[What the exercise asks] Lines before the one containing "What is the bounding box of the plywood" are left out; copy that line and every later line through the end of the data exactly.

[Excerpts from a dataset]
■ ■ ■ ■ ■

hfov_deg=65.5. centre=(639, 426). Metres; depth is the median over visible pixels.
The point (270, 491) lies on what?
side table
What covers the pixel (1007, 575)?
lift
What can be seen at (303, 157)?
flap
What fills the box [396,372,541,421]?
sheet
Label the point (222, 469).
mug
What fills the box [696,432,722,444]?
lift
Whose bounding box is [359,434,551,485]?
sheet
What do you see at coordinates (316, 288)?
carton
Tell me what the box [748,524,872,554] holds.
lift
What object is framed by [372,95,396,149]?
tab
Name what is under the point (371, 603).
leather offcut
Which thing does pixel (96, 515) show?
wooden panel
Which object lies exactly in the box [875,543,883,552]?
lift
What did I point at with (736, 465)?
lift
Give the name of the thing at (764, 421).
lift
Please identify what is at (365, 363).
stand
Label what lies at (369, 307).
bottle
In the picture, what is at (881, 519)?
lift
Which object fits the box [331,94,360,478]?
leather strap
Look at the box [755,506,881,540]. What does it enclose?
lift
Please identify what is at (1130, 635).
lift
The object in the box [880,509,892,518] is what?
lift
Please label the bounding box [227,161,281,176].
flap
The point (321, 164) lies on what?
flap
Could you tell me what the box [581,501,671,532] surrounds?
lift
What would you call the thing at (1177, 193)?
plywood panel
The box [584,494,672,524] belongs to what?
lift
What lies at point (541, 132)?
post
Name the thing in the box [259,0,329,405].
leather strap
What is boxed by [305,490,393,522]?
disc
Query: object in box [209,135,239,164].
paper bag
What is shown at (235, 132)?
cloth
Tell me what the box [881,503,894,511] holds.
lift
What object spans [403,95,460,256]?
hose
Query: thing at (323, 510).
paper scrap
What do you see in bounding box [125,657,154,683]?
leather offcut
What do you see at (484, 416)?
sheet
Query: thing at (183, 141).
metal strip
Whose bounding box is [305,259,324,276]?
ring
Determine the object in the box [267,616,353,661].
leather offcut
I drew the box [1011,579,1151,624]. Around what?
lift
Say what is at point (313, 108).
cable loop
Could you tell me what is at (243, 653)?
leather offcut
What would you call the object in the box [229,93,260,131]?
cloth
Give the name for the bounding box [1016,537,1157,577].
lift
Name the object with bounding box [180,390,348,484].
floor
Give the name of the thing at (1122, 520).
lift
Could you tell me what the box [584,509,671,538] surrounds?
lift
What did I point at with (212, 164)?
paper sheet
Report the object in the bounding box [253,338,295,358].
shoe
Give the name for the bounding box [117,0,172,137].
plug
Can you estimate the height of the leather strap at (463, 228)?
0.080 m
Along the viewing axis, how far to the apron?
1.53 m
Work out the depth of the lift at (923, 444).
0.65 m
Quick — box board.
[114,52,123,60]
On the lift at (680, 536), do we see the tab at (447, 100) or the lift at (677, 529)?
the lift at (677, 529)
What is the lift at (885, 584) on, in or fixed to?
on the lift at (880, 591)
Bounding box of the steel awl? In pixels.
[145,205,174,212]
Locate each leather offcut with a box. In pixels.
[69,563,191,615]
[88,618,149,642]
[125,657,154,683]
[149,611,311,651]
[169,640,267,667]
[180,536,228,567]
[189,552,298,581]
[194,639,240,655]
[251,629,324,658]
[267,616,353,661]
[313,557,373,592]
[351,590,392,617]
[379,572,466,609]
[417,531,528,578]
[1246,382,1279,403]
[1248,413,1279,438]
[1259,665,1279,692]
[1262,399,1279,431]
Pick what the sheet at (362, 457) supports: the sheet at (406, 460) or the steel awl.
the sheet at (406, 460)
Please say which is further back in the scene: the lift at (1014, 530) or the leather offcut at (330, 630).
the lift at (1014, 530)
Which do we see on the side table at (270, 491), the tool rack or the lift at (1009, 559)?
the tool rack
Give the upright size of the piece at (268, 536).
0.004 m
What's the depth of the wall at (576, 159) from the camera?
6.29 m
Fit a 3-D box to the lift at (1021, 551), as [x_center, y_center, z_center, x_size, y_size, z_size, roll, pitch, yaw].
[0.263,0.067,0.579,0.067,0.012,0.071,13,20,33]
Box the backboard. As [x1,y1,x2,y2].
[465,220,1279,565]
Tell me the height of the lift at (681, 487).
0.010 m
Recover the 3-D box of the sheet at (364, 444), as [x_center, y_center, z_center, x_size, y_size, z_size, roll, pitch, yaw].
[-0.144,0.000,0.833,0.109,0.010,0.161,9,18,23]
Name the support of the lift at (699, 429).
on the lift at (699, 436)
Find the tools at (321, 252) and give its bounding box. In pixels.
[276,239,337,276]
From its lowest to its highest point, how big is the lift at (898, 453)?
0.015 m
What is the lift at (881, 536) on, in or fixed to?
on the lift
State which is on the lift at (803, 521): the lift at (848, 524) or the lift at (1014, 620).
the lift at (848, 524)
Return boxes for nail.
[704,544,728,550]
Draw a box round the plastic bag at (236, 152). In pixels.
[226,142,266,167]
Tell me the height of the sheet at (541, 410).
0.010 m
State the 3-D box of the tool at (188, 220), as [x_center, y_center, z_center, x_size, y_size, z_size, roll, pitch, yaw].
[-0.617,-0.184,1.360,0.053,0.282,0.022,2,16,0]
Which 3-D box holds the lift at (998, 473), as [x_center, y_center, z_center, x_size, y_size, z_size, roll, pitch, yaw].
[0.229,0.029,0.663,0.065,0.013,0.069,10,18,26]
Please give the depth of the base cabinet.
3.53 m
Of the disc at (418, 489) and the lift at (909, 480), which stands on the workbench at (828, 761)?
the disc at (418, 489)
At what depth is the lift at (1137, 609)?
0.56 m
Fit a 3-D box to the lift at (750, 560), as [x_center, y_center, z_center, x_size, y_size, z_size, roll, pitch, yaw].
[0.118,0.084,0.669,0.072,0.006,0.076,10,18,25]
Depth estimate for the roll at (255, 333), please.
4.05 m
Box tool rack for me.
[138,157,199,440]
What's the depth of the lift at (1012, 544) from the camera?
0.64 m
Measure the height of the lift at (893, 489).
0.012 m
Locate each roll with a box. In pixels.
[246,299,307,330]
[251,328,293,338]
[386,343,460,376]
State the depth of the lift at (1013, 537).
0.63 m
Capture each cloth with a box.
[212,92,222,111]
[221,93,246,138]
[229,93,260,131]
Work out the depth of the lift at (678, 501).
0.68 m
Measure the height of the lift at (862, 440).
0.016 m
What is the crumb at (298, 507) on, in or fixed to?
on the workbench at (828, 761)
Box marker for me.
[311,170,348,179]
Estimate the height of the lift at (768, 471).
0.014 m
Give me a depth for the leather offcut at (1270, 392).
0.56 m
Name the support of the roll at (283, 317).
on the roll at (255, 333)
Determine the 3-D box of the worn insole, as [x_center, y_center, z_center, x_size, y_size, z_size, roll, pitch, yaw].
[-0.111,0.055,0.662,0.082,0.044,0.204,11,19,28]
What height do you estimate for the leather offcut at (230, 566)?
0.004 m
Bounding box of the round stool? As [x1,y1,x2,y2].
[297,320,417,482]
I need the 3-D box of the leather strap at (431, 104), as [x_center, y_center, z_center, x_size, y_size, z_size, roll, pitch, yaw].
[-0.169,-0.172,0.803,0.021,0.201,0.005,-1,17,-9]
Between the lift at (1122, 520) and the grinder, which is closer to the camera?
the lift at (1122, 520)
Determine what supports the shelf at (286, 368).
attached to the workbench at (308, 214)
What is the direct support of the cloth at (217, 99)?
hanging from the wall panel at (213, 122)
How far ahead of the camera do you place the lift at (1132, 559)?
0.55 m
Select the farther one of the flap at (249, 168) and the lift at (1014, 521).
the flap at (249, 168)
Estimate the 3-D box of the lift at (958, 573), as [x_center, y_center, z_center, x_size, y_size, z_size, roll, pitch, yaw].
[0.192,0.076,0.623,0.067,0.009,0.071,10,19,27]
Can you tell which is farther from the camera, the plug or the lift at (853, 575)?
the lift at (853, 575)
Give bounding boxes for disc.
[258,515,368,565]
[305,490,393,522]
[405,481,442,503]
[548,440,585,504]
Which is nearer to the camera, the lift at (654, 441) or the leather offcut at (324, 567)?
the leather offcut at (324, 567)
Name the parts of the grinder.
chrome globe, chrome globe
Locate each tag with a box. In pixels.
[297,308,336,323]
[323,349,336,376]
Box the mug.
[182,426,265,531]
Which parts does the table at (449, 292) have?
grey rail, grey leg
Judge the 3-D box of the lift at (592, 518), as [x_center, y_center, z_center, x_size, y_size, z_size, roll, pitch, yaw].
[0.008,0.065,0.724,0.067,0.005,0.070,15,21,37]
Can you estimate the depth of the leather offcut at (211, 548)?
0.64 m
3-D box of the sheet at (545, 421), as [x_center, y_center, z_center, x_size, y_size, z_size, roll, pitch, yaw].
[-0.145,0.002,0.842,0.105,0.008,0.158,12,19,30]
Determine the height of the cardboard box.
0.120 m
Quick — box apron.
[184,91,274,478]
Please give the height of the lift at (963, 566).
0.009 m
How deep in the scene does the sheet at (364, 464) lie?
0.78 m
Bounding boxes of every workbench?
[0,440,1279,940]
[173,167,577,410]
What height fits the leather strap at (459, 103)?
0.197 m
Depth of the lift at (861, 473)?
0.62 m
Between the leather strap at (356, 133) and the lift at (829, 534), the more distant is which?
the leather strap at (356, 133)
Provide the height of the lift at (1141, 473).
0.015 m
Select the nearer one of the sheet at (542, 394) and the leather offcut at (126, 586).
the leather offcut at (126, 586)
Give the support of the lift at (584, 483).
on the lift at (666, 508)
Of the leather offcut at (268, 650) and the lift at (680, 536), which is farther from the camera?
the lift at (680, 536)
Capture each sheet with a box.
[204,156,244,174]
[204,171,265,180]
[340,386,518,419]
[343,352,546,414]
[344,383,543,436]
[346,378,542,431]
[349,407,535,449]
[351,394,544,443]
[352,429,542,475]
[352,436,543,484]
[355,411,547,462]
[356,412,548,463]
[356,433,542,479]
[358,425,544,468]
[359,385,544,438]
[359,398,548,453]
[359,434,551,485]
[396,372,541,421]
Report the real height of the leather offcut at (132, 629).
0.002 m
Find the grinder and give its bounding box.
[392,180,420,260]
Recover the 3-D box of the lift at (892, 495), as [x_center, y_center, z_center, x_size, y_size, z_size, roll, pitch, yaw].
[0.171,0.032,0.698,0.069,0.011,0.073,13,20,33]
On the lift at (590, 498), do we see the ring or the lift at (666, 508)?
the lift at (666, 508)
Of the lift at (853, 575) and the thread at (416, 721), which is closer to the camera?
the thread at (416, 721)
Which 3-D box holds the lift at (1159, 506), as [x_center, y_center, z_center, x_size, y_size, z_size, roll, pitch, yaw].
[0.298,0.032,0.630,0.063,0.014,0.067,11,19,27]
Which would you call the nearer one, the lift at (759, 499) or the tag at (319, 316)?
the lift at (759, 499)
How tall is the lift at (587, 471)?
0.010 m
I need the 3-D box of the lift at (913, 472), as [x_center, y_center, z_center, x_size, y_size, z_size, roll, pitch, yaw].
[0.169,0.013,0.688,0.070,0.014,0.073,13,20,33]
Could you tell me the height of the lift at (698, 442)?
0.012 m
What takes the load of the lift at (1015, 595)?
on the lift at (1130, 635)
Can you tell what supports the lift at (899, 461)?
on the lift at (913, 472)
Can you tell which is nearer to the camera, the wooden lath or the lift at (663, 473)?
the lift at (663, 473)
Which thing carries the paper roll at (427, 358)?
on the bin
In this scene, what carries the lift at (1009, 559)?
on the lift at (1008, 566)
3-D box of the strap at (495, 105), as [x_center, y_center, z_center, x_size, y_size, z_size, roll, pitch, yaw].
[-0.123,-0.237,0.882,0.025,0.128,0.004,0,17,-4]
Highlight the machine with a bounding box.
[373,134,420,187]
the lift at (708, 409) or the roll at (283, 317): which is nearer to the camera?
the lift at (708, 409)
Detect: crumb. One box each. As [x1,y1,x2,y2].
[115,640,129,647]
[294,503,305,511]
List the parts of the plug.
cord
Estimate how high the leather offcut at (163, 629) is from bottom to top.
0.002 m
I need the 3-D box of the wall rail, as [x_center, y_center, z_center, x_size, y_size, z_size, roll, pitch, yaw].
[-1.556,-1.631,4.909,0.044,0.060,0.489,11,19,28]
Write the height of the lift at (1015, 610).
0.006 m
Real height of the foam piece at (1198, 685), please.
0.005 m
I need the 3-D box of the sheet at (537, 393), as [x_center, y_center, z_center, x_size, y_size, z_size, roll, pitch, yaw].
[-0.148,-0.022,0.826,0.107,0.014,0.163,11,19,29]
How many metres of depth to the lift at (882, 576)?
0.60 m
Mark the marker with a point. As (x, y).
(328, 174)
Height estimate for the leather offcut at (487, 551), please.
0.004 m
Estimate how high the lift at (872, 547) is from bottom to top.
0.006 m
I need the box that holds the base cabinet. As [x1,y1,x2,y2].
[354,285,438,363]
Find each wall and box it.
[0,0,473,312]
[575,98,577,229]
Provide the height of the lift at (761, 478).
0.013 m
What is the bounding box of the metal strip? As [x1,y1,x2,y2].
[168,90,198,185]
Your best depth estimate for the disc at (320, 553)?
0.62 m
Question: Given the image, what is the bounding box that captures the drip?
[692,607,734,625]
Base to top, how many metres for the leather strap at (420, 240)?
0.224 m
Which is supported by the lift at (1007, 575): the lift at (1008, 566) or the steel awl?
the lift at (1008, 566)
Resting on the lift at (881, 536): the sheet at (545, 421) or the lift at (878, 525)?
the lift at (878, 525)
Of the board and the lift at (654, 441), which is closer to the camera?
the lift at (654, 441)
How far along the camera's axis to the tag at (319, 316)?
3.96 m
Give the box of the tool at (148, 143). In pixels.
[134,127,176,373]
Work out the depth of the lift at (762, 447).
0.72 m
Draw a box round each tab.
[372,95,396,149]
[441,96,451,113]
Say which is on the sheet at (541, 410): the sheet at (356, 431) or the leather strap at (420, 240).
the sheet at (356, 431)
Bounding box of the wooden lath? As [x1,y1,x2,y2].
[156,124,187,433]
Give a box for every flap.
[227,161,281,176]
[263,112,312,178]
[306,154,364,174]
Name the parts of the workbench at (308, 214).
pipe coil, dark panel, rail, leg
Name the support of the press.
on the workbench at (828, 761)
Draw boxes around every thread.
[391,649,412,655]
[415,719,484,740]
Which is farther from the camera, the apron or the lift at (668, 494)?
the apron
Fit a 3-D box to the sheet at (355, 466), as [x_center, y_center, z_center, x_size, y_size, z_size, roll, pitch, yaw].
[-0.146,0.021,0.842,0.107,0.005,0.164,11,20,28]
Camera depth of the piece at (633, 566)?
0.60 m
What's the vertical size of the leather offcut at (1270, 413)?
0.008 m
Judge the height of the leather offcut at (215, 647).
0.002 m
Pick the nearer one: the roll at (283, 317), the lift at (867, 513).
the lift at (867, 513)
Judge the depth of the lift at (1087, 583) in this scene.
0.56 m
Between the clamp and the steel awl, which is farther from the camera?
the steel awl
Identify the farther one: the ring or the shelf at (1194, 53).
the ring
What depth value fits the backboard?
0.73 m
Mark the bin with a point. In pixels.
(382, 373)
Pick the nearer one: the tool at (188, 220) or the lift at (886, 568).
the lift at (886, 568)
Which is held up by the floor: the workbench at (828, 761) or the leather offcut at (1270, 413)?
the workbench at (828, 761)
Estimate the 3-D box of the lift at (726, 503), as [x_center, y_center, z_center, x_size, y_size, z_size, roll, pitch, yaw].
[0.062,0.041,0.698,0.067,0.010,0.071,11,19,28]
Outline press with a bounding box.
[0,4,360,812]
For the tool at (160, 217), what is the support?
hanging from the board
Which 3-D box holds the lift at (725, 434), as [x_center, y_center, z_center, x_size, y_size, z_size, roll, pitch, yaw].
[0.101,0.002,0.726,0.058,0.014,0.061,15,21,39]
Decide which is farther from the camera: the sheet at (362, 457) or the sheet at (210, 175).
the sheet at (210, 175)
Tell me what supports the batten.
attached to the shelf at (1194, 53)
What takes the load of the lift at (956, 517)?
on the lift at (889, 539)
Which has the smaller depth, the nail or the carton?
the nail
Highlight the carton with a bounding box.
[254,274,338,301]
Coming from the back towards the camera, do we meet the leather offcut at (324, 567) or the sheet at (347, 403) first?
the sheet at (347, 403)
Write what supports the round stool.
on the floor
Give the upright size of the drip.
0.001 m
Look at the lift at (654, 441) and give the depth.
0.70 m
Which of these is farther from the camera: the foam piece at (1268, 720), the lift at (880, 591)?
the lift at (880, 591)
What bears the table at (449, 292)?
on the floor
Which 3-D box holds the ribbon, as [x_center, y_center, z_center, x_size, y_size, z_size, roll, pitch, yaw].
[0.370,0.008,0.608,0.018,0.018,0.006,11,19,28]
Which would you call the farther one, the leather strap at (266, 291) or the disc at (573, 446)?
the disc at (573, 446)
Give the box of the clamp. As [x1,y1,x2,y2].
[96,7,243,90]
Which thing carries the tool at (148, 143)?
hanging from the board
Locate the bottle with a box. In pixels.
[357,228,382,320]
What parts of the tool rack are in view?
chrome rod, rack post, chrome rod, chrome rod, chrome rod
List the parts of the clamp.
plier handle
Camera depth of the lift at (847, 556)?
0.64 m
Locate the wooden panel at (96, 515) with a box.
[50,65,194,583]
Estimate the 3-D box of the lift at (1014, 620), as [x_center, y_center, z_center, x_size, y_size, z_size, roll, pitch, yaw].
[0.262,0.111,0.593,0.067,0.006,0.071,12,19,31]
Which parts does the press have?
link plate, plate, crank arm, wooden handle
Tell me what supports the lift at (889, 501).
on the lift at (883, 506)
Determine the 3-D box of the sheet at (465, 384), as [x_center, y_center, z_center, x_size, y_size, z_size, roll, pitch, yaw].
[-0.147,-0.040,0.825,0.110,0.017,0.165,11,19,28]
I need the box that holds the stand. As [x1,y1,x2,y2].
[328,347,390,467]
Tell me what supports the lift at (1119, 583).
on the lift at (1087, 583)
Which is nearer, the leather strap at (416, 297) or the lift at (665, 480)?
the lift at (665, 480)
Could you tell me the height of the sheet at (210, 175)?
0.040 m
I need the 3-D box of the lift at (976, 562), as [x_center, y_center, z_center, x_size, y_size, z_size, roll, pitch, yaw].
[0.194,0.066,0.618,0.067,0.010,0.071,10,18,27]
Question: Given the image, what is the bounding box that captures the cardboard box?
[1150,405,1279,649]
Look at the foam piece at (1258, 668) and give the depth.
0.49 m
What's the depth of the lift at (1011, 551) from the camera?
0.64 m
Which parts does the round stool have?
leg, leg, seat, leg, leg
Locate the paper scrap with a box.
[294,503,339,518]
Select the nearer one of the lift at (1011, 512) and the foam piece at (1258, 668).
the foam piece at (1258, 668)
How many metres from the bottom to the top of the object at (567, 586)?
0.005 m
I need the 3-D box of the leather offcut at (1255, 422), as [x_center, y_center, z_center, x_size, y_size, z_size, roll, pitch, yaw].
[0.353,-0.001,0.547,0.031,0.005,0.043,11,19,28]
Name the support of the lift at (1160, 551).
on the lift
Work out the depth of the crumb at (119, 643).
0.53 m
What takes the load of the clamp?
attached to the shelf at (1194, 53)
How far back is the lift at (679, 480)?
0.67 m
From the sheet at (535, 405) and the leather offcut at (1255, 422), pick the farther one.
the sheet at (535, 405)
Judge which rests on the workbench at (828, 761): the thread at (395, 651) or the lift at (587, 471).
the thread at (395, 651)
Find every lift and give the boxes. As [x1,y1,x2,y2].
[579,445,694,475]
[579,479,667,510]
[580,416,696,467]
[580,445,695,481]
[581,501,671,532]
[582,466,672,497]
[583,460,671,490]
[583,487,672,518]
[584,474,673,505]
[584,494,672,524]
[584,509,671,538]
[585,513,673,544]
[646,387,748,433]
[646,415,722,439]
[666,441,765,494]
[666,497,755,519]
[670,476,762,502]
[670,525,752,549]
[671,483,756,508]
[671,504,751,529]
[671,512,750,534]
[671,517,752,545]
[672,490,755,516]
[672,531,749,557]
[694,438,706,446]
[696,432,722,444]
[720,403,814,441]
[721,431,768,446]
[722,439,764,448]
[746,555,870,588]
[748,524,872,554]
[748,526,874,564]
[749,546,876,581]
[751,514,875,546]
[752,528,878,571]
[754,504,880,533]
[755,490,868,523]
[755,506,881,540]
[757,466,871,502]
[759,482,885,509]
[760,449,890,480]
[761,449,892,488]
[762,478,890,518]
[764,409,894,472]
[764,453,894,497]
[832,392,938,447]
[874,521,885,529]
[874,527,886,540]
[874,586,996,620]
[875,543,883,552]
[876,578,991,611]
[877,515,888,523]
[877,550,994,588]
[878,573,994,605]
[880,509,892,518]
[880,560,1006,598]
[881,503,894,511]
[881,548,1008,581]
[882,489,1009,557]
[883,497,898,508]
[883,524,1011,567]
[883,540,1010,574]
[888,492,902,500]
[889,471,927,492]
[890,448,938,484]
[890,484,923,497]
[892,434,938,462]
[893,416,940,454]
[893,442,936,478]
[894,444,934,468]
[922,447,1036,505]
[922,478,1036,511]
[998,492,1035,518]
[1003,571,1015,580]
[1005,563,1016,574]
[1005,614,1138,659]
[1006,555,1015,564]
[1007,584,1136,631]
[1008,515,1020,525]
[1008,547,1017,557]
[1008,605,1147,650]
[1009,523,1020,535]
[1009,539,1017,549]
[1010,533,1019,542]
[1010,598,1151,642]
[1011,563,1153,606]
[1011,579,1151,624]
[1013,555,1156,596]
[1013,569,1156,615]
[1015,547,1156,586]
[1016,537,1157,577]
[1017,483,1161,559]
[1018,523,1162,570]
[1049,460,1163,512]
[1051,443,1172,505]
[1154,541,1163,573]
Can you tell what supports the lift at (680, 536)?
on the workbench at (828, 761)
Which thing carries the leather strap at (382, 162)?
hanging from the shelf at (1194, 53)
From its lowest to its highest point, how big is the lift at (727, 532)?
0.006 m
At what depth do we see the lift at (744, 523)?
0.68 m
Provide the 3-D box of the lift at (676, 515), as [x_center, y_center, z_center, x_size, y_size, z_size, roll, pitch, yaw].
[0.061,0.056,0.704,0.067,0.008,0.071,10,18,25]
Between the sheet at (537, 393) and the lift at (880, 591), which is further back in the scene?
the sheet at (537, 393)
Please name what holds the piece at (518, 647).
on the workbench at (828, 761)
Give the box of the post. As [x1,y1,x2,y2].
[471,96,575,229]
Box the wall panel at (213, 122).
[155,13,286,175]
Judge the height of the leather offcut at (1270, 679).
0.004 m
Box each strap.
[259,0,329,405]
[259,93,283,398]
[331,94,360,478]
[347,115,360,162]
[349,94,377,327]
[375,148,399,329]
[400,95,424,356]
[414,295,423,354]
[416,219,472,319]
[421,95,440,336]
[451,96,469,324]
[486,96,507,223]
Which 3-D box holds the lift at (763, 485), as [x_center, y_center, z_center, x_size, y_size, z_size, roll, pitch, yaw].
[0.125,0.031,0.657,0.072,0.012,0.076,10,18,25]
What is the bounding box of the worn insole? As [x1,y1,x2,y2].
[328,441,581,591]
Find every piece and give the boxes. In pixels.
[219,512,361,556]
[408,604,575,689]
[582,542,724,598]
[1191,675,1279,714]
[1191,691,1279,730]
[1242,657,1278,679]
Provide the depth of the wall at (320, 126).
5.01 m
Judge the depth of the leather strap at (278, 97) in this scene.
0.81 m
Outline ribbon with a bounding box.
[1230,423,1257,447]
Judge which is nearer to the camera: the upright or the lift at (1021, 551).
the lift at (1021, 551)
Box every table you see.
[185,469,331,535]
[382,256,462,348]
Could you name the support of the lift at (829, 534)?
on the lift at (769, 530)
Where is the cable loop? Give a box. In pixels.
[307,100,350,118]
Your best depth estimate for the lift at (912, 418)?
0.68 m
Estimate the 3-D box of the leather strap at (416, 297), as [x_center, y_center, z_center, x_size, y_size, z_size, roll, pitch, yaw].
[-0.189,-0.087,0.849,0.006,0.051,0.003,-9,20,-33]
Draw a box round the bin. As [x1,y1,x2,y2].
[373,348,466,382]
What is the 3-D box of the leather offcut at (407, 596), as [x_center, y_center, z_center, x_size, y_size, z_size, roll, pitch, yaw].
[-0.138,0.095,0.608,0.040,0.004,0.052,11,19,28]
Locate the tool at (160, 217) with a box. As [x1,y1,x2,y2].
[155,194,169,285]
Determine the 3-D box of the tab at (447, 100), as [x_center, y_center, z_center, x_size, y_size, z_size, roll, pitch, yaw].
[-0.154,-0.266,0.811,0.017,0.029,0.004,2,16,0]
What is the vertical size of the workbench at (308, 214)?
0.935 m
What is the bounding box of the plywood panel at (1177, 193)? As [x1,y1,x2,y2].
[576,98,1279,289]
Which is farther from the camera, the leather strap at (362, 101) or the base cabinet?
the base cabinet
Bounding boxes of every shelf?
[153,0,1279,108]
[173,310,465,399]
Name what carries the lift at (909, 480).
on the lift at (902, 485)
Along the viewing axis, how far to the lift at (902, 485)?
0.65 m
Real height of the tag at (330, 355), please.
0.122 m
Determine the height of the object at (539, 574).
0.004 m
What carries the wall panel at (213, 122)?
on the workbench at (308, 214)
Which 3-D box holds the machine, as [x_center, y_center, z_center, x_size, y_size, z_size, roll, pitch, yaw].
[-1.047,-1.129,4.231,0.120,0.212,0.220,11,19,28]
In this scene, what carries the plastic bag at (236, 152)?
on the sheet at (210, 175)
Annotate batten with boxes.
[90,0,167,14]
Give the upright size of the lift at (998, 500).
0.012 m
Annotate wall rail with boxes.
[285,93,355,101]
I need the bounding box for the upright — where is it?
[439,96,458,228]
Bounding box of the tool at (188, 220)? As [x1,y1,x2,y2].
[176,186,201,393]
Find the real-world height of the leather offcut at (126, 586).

■ ■ ■ ■ ■

[Response to the exercise]
What is the bounding box of the plywood panel at (1177, 193)? As [x1,y1,x2,y2].
[576,98,1279,289]
Which is farther from the camera, the leather strap at (362, 101) or the base cabinet?
the base cabinet
Bounding boxes of every shelf?
[153,0,1279,108]
[173,310,465,399]
Name what carries the lift at (909, 480).
on the lift at (902, 485)
Along the viewing axis, how far to the lift at (902, 485)?
0.65 m
Real height of the tag at (330, 355), please.
0.122 m
Determine the height of the object at (539, 574).
0.004 m
What carries the wall panel at (213, 122)?
on the workbench at (308, 214)
Which 3-D box holds the machine, as [x_center, y_center, z_center, x_size, y_size, z_size, roll, pitch, yaw].
[-1.047,-1.129,4.231,0.120,0.212,0.220,11,19,28]
In this scene, what carries the plastic bag at (236, 152)?
on the sheet at (210, 175)
Annotate batten with boxes.
[90,0,167,14]
Give the upright size of the lift at (998, 500).
0.012 m
Annotate wall rail with boxes.
[285,93,355,101]
I need the bounding box for the upright — where is it?
[439,96,458,228]
Bounding box of the tool at (188, 220)? As [x1,y1,x2,y2].
[176,186,201,393]
Find the real-world height of the leather offcut at (126, 586).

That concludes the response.